Depends on where you're fishin. Clam, mackerel, spot and bunker are doing well, but it depends on where you're fishin.


----------



## SALTSHAKER (Dec 5, 2002)

Getting some, not really hot yet here in central jersey but some are being taken....


----------



## SALTSHAKER (Dec 5, 2002)

*stripers*

Went out yesterday, Saturday in the morning and fished clams in Bradley. Had a low tide, just changing into high, had a nor'east in the ole kisser, but gave it a shot. Came up empty after a couple of hours but it felt good to get back on the sand, let the games begin. Will let ya know if anything else comes up.
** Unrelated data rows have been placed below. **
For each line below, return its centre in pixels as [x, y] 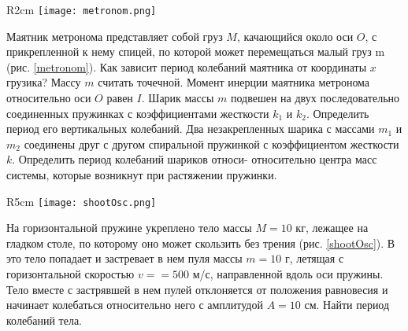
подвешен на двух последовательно [315, 98]
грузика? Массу [44, 82]
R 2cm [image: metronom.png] [82, 9]
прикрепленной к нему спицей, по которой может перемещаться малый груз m [196, 51]
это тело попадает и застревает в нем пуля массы [124, 258]
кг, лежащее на [332, 228]
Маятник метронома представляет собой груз [115, 36]
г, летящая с [314, 258]
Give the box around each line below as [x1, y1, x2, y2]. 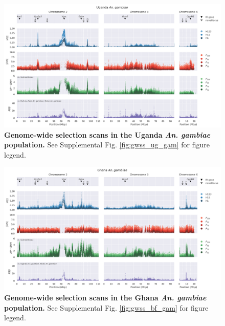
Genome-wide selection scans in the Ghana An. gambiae [4, 292, 207, 302]
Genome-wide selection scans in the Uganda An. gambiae [4, 129, 211, 140]
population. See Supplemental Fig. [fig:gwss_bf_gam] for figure [4, 302, 209, 313]
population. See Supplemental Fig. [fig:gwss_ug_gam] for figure [4, 139, 210, 150]
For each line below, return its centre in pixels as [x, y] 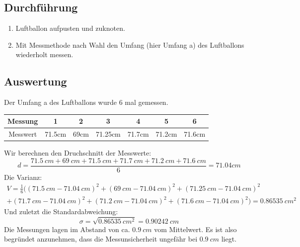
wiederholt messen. [44, 54]
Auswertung [36, 81]
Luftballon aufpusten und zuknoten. [70, 28]
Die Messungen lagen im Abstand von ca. [67, 229]
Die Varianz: [23, 177]
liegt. [229, 239]
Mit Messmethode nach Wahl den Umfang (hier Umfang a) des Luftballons [130, 44]
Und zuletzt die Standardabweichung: [61, 211]
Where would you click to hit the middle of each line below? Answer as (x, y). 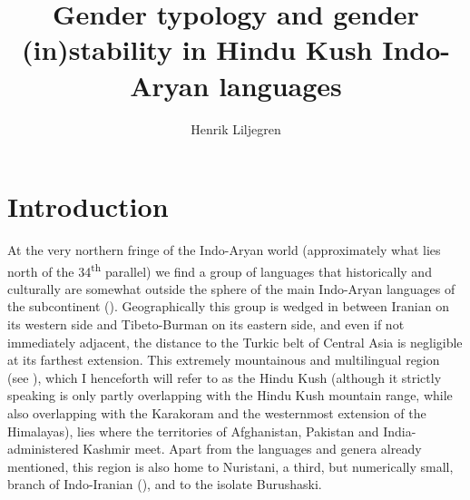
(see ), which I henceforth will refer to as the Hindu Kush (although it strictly (225, 377)
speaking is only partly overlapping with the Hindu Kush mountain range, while (230, 395)
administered (43, 449)
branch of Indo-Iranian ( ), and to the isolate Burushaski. (165, 484)
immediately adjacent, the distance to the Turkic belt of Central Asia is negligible (235, 342)
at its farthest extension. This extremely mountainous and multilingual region (224, 360)
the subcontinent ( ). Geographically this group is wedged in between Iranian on (228, 306)
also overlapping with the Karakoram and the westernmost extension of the (217, 413)
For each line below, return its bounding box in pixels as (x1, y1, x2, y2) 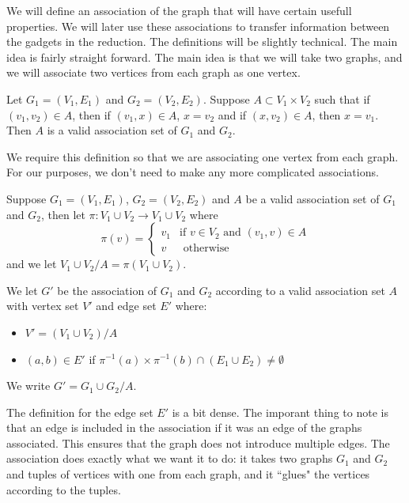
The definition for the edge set (6, 403, 153, 420)
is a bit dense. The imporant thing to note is (172, 403, 388, 420)
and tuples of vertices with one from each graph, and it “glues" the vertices (6, 466, 370, 482)
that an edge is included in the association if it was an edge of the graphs (6, 419, 362, 436)
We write (6, 377, 51, 394)
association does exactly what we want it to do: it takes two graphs (6, 450, 333, 467)
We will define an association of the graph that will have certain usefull (6, 2, 352, 18)
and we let (6, 255, 57, 272)
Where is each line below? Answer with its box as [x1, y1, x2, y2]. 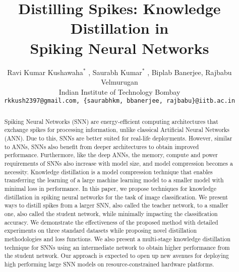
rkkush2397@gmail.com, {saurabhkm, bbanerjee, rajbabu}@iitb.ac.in [4, 97, 235, 105]
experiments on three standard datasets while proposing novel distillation [4, 226, 197, 235]
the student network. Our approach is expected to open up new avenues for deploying [4, 251, 229, 260]
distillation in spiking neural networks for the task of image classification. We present [4, 192, 228, 201]
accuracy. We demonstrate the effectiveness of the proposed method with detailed [4, 218, 218, 226]
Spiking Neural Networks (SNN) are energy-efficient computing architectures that [4, 117, 218, 125]
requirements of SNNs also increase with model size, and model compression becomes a [4, 159, 233, 168]
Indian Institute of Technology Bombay [58, 86, 181, 97]

If anyone is at the Gov;s tournament on next Sunday be looking for the ole salt shaker we be there..... salt


----------



## RuddeDogg (Mar 20, 2004)

SALTSHAKER said:


> Went out yesterday, Saturday in the morning and fished clams in Bradley. Had a low tide, just changing into high, had a nor'east in the ole kisser, but gave it a shot. Came up empty after a couple of hours but it felt good to get back on the sand, let the games begin. Will let ya know if anything else comes up. If anyone is at the Gov;s tournament on next Sunday be looking for the ole salt shaker we be there..... salt


Hey Salt you fishin the beach buggy tourney in October? If so, I'll be there.


----------



## SALTSHAKER (Dec 5, 2002)

Dogg am fishing the governors Sunday at ibsp, and also will be in obx in october 17 for the 4c's tournament. When is the one here in NJ....?? Would like to share some sand with you sometime big man, once it cools here will have to head south and hook up with you.....or vice versa ....salt


----------



## RuddeDogg (Mar 20, 2004)

October 10, in North Wildwood. six man team or fish as individual


----------



## SALTSHAKER (Dec 5, 2002)

Might just see you there dogg, like I said have one this Sunday, and just may be able to make it. Is there a cut off on registering for it, or do you do it the day of the event?? annnnnd $$ does it cost to enter......... salt


----------



## RuddeDogg (Mar 20, 2004)

Hey Salt, 

You can register that day. We're still lookin for two more guys. If ya know someone who wants fish and ya can make it bring em. Two rods per man. Fee is $50.00 per team. We'll take care of that. Let me know.


----------



## shaggy (Jun 18, 2003)

Hmm doggie, how much entry fee yadda yadda? Work Friday til late, but off Saturday, might be able to request time off for vacation I aint taken that Sunday. but would need to try quick, like tomorrow or Saturday at latest, then I figure logistics. Give me dollar amount, which rods I may need. PM me


----------